### WORK TASK
Determine how many lines in the records hold "apatite", and give that number with nothing added.
RECORDS FOR PROCESSING: Begin
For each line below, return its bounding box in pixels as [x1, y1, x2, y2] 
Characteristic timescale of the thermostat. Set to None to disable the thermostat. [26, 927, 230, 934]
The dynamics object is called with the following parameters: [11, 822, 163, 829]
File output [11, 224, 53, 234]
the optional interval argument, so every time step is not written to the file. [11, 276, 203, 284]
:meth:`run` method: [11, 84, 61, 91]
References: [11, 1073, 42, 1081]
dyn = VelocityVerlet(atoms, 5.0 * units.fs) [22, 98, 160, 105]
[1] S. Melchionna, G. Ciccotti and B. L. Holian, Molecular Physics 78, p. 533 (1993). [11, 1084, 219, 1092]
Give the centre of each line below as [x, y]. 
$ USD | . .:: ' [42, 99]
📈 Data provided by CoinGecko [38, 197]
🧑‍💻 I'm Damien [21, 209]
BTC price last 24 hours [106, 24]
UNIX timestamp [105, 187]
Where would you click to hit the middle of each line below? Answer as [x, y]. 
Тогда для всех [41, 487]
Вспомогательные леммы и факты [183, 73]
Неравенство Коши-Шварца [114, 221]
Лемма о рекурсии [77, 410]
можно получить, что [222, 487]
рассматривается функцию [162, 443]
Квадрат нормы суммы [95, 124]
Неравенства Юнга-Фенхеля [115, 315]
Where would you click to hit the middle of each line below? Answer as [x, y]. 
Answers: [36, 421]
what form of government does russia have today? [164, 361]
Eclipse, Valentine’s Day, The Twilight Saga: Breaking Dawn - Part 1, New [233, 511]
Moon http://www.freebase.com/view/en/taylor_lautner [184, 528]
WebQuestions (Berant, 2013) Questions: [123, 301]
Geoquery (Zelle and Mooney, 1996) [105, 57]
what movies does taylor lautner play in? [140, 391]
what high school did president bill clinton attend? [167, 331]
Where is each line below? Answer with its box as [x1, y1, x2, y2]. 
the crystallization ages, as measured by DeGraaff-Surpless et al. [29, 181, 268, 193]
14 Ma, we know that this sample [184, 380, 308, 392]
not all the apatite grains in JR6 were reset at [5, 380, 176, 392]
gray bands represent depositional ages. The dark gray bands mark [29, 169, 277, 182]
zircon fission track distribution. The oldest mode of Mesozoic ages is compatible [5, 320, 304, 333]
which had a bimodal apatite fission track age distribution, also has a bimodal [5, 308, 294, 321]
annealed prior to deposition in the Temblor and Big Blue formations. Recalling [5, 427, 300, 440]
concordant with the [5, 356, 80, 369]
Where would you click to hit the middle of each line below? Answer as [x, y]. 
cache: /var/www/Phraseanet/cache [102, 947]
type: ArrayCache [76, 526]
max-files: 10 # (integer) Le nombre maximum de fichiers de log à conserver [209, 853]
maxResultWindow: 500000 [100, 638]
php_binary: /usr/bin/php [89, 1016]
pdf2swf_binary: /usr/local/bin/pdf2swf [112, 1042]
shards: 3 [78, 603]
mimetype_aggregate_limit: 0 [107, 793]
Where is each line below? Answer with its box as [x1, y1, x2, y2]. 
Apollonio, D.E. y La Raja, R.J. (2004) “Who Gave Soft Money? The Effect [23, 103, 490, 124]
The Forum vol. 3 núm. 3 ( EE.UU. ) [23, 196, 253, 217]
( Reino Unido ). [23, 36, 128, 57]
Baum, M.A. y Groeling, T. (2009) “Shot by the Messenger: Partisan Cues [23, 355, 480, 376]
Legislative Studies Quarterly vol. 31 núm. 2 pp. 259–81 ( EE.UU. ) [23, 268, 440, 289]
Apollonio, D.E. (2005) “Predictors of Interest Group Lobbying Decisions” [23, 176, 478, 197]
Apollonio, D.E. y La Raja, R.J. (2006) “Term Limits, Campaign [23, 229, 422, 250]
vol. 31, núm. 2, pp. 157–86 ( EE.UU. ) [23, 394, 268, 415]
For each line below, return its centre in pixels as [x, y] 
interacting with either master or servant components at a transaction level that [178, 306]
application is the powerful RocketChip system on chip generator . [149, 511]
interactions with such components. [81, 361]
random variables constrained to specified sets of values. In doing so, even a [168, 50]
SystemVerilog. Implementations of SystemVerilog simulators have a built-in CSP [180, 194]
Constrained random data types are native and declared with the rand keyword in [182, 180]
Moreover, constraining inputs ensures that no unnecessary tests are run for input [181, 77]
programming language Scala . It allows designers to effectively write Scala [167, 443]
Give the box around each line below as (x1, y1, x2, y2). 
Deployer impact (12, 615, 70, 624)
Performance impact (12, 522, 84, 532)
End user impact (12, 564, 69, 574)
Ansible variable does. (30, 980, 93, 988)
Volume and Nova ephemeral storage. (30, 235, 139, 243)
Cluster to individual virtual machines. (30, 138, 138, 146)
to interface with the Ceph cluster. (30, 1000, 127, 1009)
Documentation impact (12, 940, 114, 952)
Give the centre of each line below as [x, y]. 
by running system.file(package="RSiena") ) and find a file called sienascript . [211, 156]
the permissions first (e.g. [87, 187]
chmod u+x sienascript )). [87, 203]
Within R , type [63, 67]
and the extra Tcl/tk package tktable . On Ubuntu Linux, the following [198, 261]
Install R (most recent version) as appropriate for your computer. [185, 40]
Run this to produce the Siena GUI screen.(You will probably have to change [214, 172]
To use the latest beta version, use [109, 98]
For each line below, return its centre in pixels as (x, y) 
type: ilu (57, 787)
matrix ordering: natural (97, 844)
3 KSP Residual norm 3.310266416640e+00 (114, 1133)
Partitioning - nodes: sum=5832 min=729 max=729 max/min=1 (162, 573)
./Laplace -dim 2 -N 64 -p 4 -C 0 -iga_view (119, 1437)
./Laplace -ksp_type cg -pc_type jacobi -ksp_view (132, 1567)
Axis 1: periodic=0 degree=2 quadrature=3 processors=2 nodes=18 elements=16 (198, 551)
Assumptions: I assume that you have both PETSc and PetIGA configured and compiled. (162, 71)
RECORDS FOR PROCESSING: End
### SOLUTION FOR THIS TASK
2